Over time, the resident becomes more responsible for recognizing triggers and managing the stresses of life. The more involved and informed a resident is in the course of his or her treatment, the more likely he or she will be able to use the Spring Lake experience beyond the Ranch to realize the dream of a richer life.
We employ Mary Ellen Copeland's Wellness Recovery Action Plan (WRAP) for both mental illness and dual diagnosis. This is a system of guided self-discovery, helping residents proactively manage their own wellness.
For people struggling with addiction, the Ranch offers a safe sober living environment, insulating people from the triggers that might otherwise pull them off their paths, giving them a chance to move into sobriety with a solid base in place.

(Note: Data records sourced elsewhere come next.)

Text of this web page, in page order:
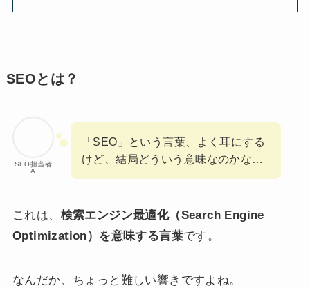
SEOとは？
SEO担当者
A
「SEO」という言葉、よく耳にする
けど、結局どういう意味なのかな…
これは、 検索エンジン最適化（Search Engine
Optimization）を意味する言葉です。
なんだか、ちょっと難しい響きですよね。

Though our approach is largely humanistic, we recognize that psychiatric medications - used properly and thoughtfully - are an important tool for wellness. We handle all types of medications in close concert with our guest psychiatrist, who is available to meet with residents and their advising teams weekly and is on-call at any time of day or night.
We are fortunate to enjoy a working relationship with Beatrice Birch, a Hauschka Artistic therapist who offers accredited artistic therapy to our residents, enhancing the ongoing journey to tap inner resources for recovery.

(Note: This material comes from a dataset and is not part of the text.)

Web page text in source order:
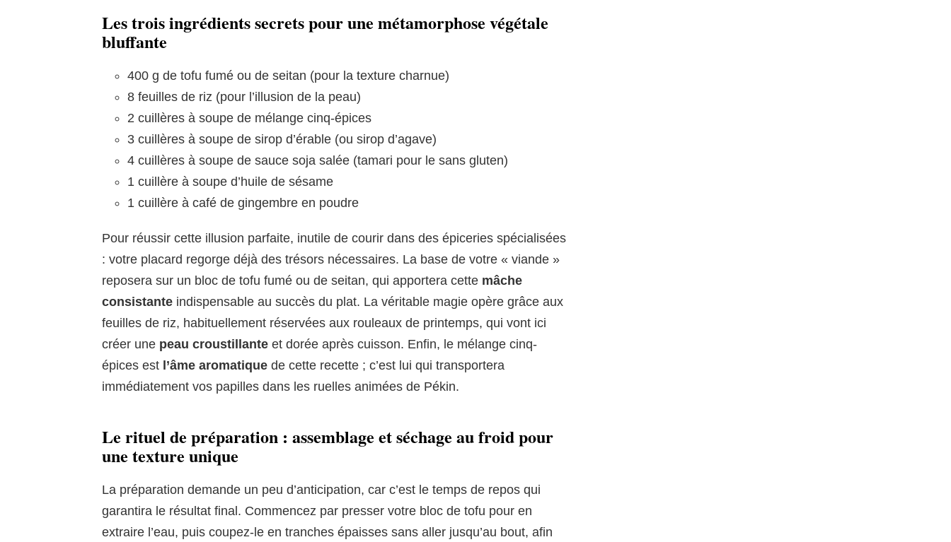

Prevention being the best medicine, our trained medical staff, clinical coordinator, resident coordinators, and advisors work closely with each resident to help them manage symptoms, sidestep emergencies, and prevent hospitalization.
We recognize that residents need time for their own creative pursuits, to take the time to find a sense of self often lost through illness. At Spring Lake Ranch they have the opportunity to try new things or rekindle old passions.

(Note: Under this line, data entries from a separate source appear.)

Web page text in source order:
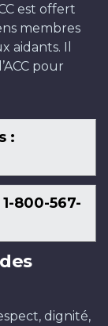
est offert
membres
aidants. Il
pour
:
800-567-
dignité,
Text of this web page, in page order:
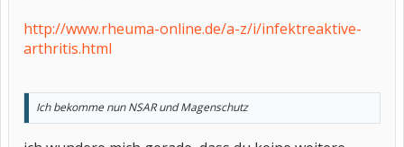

The Ranch setting lends itself naturally to outdoor pursuits - hiking, snow shoeing, cross-country and downhill skiing, swimming, camping, canoeing. To add to the variety of physical activities, there is a gym with a newly-renovated fitness center, tennis court, basketball court, and game room with billiards and table tennis. For residents whose interests bend in other directions, there are facilities for pottery, yoga, music, sewing, knitting, and art, as well as a wood shop where folks can try out their skills.
With input from the Recreation staff, residents frequently plan and lead organized activities both on and off the Ranch. Access to events in Rutland and nearby towns include AA and NA meetings, theatre, concerts, movies, yoga classes, dances, and sporting events, as well as a casual cup of coffee with friends.
The Ranch is a working hill-farm located approximately 10 miles Southeast of Rutland, on the spine of Vermont's Green Mountains. Named for the idyllic spring-fed lake, Spring Lake Ranch is inspired by the nature around it, the 700 acres of forest and pastures from which we derive so much.
Each house is small, housing from two to eight residents. While common areas and bathrooms are shared, resident bedrooms are single and private, and are simply but thoughtfully furnished, often with Ranch-made furniture. All houses are staffed with House Advisors who not only sleep in the homes, but work on crew, offering residents round-the-clock support from people who really know them. Each house is more than just a place to sleep; it is a smaller culture within the Ranch, with regular house meetings to address issues, and house events like trips to town or movie nights. Nutritious and delicious meals at the Ranch often feature meat and produce from our own farm and gardens, and are prepared and served in our communal dining room.